Hello,
I just stumbled on this thread. I am the designer of the Xosera retro video project (along with Roscopeco who designed the Xosera hardware board and the copper co-processor - and the main computer I am using with it).
? For me, a good retro computer has to have "fun" retro graphics and an FPGA is the closest thing to making a custom ASIC "video chip" for that right now. VERA seems a
very nice design, but it wasn't clear it would be open originally which is why I started on Xosera (besides wanting an excuse to
really learn Verilog). Xosera was started before I was even sure what FPGA the X16/VERA was going to use. Xosera is trying to extend the rosco_m68k system to be "kind of similar" to Amiga or Atari ST era computers for graphics (with a some SNES and other tiled systems mixed in due to VRAM limits).

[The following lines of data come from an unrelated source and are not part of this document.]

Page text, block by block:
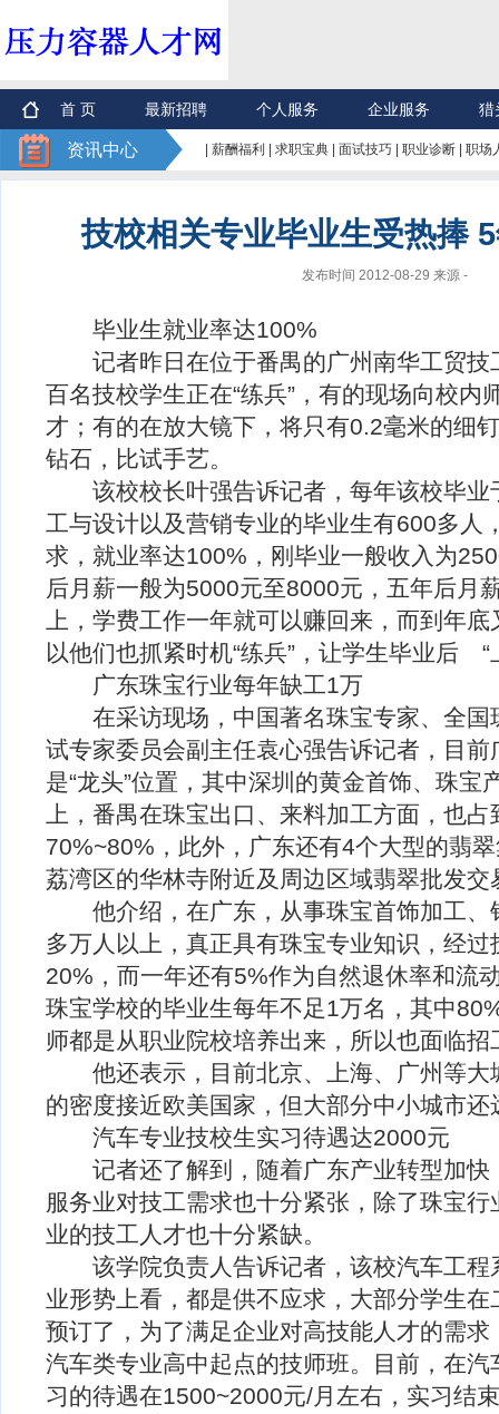
首 页 最新招聘 个人服务 企业服务 猎
资讯中心 薪酬福利 求职宝典 面试技巧 职业诊断 职场
技校相关专业毕业生受热捧
发布时间 2012-08-29 来源 -
毕业生就业率达100%
记者昨日在位于番禺的广州南华工贸技
百名技校学生正在“练兵”，有的现场向校内
才；有的在放大镜下，将只有0.2毫米的细
钻石，比试手艺。
该校校长叶强告诉记者，每年该校毕业
工与设计以及营销专业的毕业生有600多人
求，就业率达100%，刚毕业一般收入为
后月薪一般为5000元至8000元，五年后月
上，学费工作一年就可以赚回来，而到年
以他们也抓紧时机“练兵”，让学生毕业后 “
广东珠宝行业每年缺工1万
在采访现场，中国著名珠宝专家、全国
试专家委员会副主任袁心强告诉记者，目
是“龙头”位置，其中深圳的黄金首饰、珠宝
上，番禺在珠宝出口、来料加工方面，也
70%~80%，此外，广东还有4个大型的翡
荔湾区的华林寺附近及周边区域翡翠批发交
他介绍，在广东，从事珠宝首饰加工、
多万人以上，真正具有珠宝专业知识，经
20%，而一年还有5%作为自然退休率和流
珠宝学校的毕业生每年不足1万名，其中
师都是从职业院校培养出来，所以也面临招
他还表示，目前北京、上海、广州等大
的密度接近欧美国家，但大部分中小城市
汽车专业技校生实习待遇达2000元
记者还了解到，随着广东产业转型加快
服务业对技工需求也十分紧张，除了珠宝
业的技工人才也十分紧缺。
该学院负责人告诉记者，该校汽车工程
业形势上看，都是供不应求，大部分学生
预订了，为了满足企业对高技能人才的需
汽车类专业高中起点的技师班。目前，在
习的待遇在1500~2000元/月左右，实习结

? I have been a game developer for a fair number of decades (for 6502, 68K and many other systems) and I basically tried to cram in as many "video chip" features in as possible that would make sense to use to "make a game" (or demoscene demo etc.) with 128KB of VRAM and a retro CPU. The 128KB of "VRAM" (SPRAM) seemed just enough for a reasonable video design (with some clever retro tricks - not for brute force true-color bitmaps [boring]).
The design has pretty much exceeded my expectations, but I am currently running up on some resource limits of the FPGA now when I enable every option. The 4 channel Amiga-like audio was a bit more "expensive" than I was hoping. Currently it seems I can fit 2-channels of audio with most of the other important features (dual playfields, blitter, copper), but I really want four channels (for good MOD audio sources).
? I had certainly intended to include sprites (or at least one for an "easy" mouse cursor), but this resource limit is making me having to rethink things a bit. I will mention the included blitter can draw a large number of blitter-objects so it is not totally clear to me that sprites are required (in my initial testing I can erase and re-draw ~10 32x16 16-bpp objects in the VBLANK interval - so quite a large number should be possible with double buffering). A few sprites would be very handy though...
As far as DMA bandwidth, Wavicle is correct that *if* you use full horizontal resolution (640 or 848 for 16:9) on both play-fields with both showing 8-bpp, there is indeed no more memory bandwidth during the pixel scan out time. However this isn't generally realistic, because of VRAM limits so as a practical matter you probably are going to either be horizontally pixel doubling or using 4-bpp - or both (I will mention Xosera does also have 10KB of "tile" memory that can be accessed in parallel with VRAM, so sprites
could live there).
Given all that, still sprite bandwidth is "not really a big problem" (vs the FPGA being "full") because there are a quite a lot of off-screen cycles where the sprite DMA could occur (~275 of them on each line before the first pixel, this is also where the audio DMA currently occurs). So using this DMA time, the sprite "line buffers" could be filled before scan-out (and then overlaid on top of play-field at the appropriate horizontal pixel).
I still hope to optimize and trim to get pretty much everything fitting, I am making slow progress (it is close - but the routing gets problematic). For sure I plan to make some sprites available an option in the design (even if you can't enable *all* the options at once using this small FPGA). Xosera has already been ported to other larger FPGAs (ECP5) as well as hooked up to a 6502 system
https://zeromips.org/posts/2022-03-20-xosera/ (with a nice demo ported over too, linked below). Even though Xosera was designed for use with 68K, since it is using an 8-bit parallel bus interface, pretty easy to use with any 8-bit CPU (main issue is level conversion or running at 3.3v - like I did with AVR). So lots of "retro" possibilities.
I am still working on the SystemVerilog design, but I look forward to writing some 68K (and 6502) code to do some fun things on Xosera eventually. I love all the older systems and programming them (and FPGAs to make new modern-retro designs).